### What the exercise asks
Where the line containing "Helmet: (9, 229, 38, 241)" appears below, begin there and reproduce each line exactly through the last one, omitting pictures.

### Data in this exercise

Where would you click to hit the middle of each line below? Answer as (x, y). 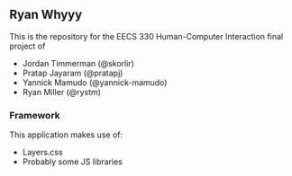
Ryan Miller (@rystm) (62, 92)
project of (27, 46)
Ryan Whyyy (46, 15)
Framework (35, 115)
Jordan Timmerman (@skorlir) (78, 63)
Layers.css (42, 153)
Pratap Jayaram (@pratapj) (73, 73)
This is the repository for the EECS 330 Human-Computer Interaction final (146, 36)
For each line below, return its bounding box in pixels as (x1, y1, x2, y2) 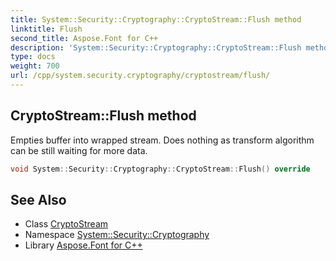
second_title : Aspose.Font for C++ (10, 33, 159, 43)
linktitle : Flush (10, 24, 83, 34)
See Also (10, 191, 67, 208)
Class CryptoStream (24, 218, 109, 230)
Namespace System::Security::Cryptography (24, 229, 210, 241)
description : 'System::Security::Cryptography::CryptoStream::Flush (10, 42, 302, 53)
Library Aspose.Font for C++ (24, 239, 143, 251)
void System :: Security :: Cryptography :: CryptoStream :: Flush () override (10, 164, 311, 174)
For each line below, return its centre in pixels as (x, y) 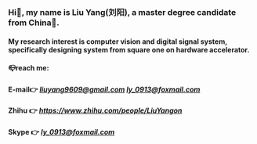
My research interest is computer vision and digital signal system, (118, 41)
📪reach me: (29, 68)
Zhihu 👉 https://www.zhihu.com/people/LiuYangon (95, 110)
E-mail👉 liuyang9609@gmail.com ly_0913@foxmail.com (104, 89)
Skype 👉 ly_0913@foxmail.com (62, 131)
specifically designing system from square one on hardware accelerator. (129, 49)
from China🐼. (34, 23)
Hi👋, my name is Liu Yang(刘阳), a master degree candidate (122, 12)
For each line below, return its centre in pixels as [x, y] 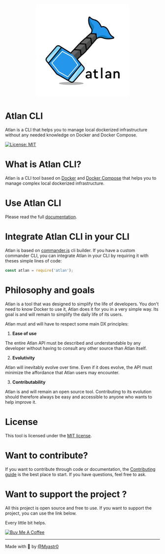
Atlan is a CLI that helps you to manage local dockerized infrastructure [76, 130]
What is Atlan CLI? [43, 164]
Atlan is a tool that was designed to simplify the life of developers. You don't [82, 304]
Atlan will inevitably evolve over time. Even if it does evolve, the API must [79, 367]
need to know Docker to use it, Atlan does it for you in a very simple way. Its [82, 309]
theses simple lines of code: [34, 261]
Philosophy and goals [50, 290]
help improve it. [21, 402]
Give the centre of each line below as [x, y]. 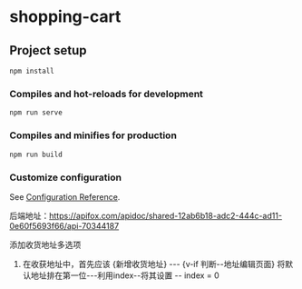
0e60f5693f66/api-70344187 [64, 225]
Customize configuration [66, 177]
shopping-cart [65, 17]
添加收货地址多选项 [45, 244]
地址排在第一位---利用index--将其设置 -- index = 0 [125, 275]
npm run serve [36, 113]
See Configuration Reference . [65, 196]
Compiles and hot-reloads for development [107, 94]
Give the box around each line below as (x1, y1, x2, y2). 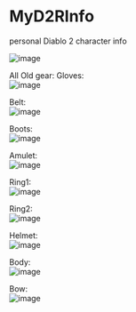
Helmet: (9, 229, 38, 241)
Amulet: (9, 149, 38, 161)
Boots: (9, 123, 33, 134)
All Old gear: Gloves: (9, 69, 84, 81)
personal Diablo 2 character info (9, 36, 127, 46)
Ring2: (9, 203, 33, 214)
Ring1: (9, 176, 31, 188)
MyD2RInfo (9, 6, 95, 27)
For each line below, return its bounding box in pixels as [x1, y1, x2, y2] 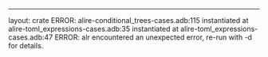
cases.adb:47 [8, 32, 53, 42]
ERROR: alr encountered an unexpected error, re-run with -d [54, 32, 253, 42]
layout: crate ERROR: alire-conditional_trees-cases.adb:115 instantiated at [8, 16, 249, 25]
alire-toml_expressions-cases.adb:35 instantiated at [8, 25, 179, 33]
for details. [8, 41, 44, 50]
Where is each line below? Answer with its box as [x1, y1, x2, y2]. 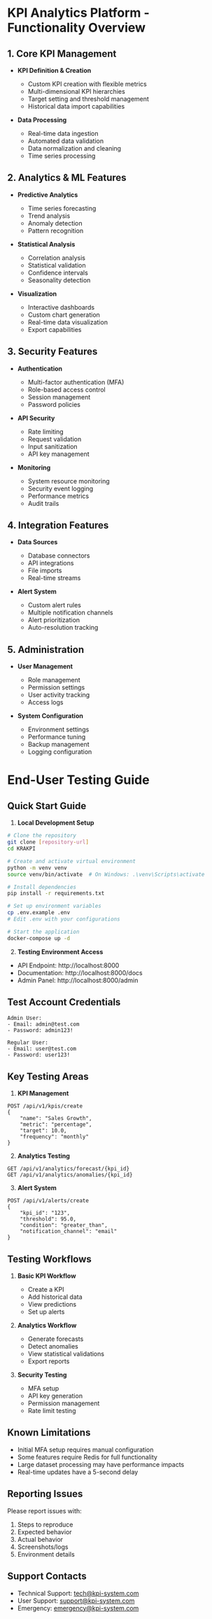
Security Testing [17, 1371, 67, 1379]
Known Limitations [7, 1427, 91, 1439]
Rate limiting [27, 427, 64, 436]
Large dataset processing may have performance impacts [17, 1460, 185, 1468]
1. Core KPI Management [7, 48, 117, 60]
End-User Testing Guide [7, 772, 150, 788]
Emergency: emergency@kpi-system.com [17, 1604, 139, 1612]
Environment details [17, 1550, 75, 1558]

### Task response
Helmet: (9, 229, 38, 241)
Amulet: (9, 149, 38, 161)
Boots: (9, 123, 33, 134)
All Old gear: Gloves: (9, 69, 84, 81)
personal Diablo 2 character info (9, 36, 127, 46)
Ring2: (9, 203, 33, 214)
Ring1: (9, 176, 31, 188)
MyD2RInfo (9, 6, 95, 27)
For each line below, return its bounding box in pixels as [x1, y1, x2, y2] 
cases.adb:47 [8, 32, 53, 42]
ERROR: alr encountered an unexpected error, re-run with -d [54, 32, 253, 42]
layout: crate ERROR: alire-conditional_trees-cases.adb:115 instantiated at [8, 16, 249, 25]
alire-toml_expressions-cases.adb:35 instantiated at [8, 25, 179, 33]
for details. [8, 41, 44, 50]
Where is each line below? Answer with its box as [x1, y1, x2, y2]. 
Security Testing [17, 1371, 67, 1379]
Known Limitations [7, 1427, 91, 1439]
Rate limiting [27, 427, 64, 436]
Large dataset processing may have performance impacts [17, 1460, 185, 1468]
1. Core KPI Management [7, 48, 117, 60]
End-User Testing Guide [7, 772, 150, 788]
Emergency: emergency@kpi-system.com [17, 1604, 139, 1612]
Environment details [17, 1550, 75, 1558]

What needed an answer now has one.